2. Today’s comment from Dagbladet


The conclusions of the commission set up by the Norwegian Press Association to carry out an independent review of the media’s role in the so-called Tønne case, include both criticism and constructive proposals for preventing media coverage from being excessively focused on private individuals in the future. The commission’s criticism relates primarily to the one-sided nature of the media coverage and the massive scale the case acquired. Alternative points of view, greater precision in the communication of the facts, and a greater precision with regard to the use of words and terms were called for in the commission’s report. The report’s criticisms and constructive proposals are the result of conversations with representatives from the media that took the lead in revealing the affair that is linked to Tore Tønne’s name. This demonstrates a willingness among media people to subject themselves to self-criticism as a result of this tragic case.

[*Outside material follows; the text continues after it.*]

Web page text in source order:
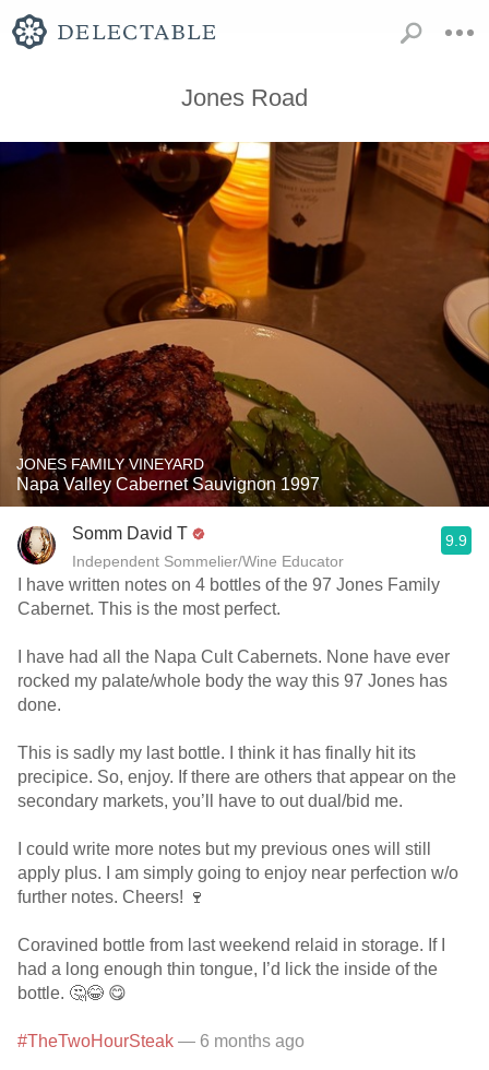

But it is important that whatever measures are implemented do not weaken, but rather strengthen, the media’s role in holding up a critical light to the activities of society’s leaders – both in the political and business sphere, and even in the media itself. The commission says clearly that it was right of Dagbladet to bring the case to public attention on the basis of the documents and tip-offs it had received. It is important that the tragic outcome of the Tønne case does not place limitations on the media’s function as society’s watchdog.